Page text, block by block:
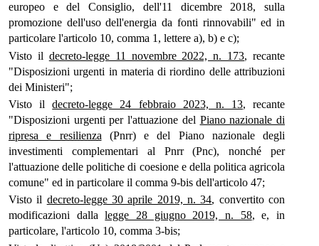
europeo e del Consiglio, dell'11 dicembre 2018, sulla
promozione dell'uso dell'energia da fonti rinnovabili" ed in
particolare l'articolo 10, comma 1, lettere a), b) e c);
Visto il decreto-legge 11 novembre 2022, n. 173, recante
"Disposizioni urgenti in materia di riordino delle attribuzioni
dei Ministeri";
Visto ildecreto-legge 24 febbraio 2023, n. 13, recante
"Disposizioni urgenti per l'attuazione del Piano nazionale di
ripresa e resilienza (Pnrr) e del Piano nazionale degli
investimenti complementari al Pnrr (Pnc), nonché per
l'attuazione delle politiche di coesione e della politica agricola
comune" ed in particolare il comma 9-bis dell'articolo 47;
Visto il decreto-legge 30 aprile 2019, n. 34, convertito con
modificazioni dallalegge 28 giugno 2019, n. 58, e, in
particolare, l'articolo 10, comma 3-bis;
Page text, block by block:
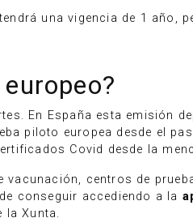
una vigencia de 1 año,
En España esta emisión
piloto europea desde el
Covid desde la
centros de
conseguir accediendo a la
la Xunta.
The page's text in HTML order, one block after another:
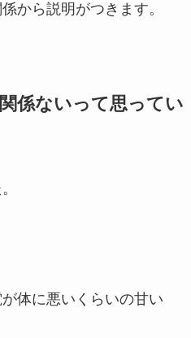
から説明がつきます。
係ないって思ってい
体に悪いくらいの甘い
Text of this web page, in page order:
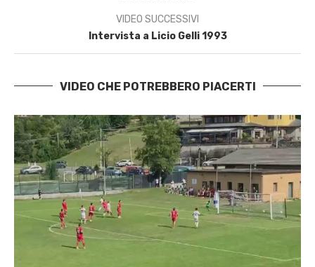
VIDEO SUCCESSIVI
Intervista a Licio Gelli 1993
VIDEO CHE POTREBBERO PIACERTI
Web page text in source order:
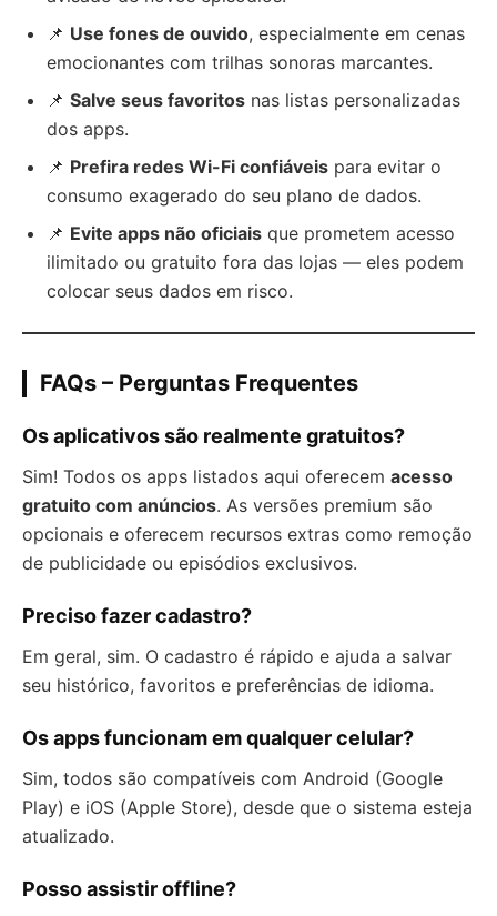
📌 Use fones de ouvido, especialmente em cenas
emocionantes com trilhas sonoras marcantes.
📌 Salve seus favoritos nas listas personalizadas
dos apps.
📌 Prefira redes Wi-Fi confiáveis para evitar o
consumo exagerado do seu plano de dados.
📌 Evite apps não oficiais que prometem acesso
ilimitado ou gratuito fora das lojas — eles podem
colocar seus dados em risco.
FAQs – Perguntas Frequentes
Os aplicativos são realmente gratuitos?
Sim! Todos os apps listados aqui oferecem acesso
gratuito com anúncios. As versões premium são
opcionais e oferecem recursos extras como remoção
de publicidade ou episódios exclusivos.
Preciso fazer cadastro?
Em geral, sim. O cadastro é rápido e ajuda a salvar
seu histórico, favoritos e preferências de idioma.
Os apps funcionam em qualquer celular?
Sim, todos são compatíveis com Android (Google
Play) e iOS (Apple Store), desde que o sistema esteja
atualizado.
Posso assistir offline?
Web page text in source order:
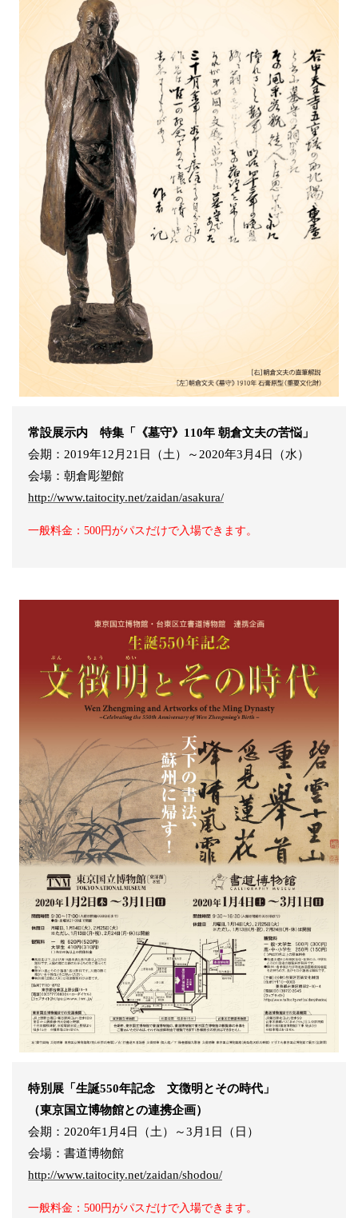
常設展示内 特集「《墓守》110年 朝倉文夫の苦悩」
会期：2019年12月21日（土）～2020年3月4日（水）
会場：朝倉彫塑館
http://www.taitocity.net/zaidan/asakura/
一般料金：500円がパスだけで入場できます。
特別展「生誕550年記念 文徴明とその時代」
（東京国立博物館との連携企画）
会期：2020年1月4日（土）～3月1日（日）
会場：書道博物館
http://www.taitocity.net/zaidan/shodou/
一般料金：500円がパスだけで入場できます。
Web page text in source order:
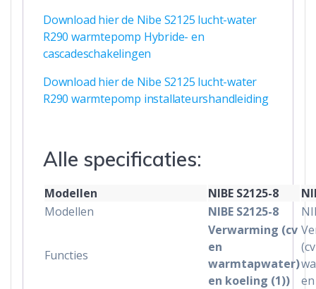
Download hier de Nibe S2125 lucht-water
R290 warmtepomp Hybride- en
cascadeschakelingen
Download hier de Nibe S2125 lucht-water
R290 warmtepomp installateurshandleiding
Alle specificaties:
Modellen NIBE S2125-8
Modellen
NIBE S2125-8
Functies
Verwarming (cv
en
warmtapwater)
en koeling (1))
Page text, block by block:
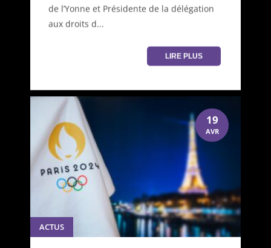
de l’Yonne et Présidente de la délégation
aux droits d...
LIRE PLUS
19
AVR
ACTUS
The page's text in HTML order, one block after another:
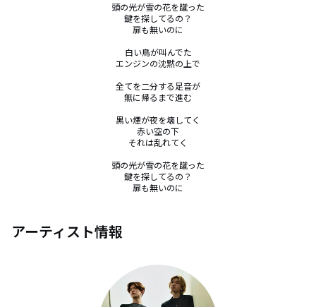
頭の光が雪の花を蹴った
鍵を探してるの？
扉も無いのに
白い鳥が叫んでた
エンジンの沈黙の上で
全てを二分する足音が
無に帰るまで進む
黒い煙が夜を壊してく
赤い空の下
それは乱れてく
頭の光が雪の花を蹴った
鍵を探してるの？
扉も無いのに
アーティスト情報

PROBLEM DETAILS
The listing above should be repeated word for word, with every image left out.

SOLUTION TO THIS EXERCISE
Page text, block by block:
europeo e del Consiglio, dell'11 dicembre 2018, sulla
promozione dell'uso dell'energia da fonti rinnovabili" ed in
particolare l'articolo 10, comma 1, lettere a), b) e c);
Visto il decreto-legge 11 novembre 2022, n. 173, recante
"Disposizioni urgenti in materia di riordino delle attribuzioni
dei Ministeri";
Visto ildecreto-legge 24 febbraio 2023, n. 13, recante
"Disposizioni urgenti per l'attuazione del Piano nazionale di
ripresa e resilienza (Pnrr) e del Piano nazionale degli
investimenti complementari al Pnrr (Pnc), nonché per
l'attuazione delle politiche di coesione e della politica agricola
comune" ed in particolare il comma 9-bis dell'articolo 47;
Visto il decreto-legge 30 aprile 2019, n. 34, convertito con
modificazioni dallalegge 28 giugno 2019, n. 58, e, in
particolare, l'articolo 10, comma 3-bis;
Page text, block by block:
una vigencia de 1 año,
En España esta emisión
piloto europea desde el
Covid desde la
centros de
conseguir accediendo a la
la Xunta.
The page's text in HTML order, one block after another:
から説明がつきます。
係ないって思ってい
体に悪いくらいの甘い
Text of this web page, in page order:
VIDEO SUCCESSIVI
Intervista a Licio Gelli 1993
VIDEO CHE POTREBBERO PIACERTI
Web page text in source order:
📌 Use fones de ouvido, especialmente em cenas
emocionantes com trilhas sonoras marcantes.
📌 Salve seus favoritos nas listas personalizadas
dos apps.
📌 Prefira redes Wi-Fi confiáveis para evitar o
consumo exagerado do seu plano de dados.
📌 Evite apps não oficiais que prometem acesso
ilimitado ou gratuito fora das lojas — eles podem
colocar seus dados em risco.
FAQs – Perguntas Frequentes
Os aplicativos são realmente gratuitos?
Sim! Todos os apps listados aqui oferecem acesso
gratuito com anúncios. As versões premium são
opcionais e oferecem recursos extras como remoção
de publicidade ou episódios exclusivos.
Preciso fazer cadastro?
Em geral, sim. O cadastro é rápido e ajuda a salvar
seu histórico, favoritos e preferências de idioma.
Os apps funcionam em qualquer celular?
Sim, todos são compatíveis com Android (Google
Play) e iOS (Apple Store), desde que o sistema esteja
atualizado.
Posso assistir offline?
Web page text in source order:
常設展示内 特集「《墓守》110年 朝倉文夫の苦悩」
会期：2019年12月21日（土）～2020年3月4日（水）
会場：朝倉彫塑館
http://www.taitocity.net/zaidan/asakura/
一般料金：500円がパスだけで入場できます。
特別展「生誕550年記念 文徴明とその時代」
（東京国立博物館との連携企画）
会期：2020年1月4日（土）～3月1日（日）
会場：書道博物館
http://www.taitocity.net/zaidan/shodou/
一般料金：500円がパスだけで入場できます。
Web page text in source order:
Download hier de Nibe S2125 lucht-water
R290 warmtepomp Hybride- en
cascadeschakelingen
Download hier de Nibe S2125 lucht-water
R290 warmtepomp installateurshandleiding
Alle specificaties:
Modellen NIBE S2125-8
Modellen
NIBE S2125-8
Functies
Verwarming (cv
en
warmtapwater)
en koeling (1))
Page text, block by block:
de l’Yonne et Présidente de la délégation
aux droits d...
LIRE PLUS
19
AVR
ACTUS
The page's text in HTML order, one block after another:
頭の光が雪の花を蹴った
鍵を探してるの？
扉も無いのに
白い鳥が叫んでた
エンジンの沈黙の上で
全てを二分する足音が
無に帰るまで進む
黒い煙が夜を壊してく
赤い空の下
それは乱れてく
頭の光が雪の花を蹴った
鍵を探してるの？
扉も無いのに
アーティスト情報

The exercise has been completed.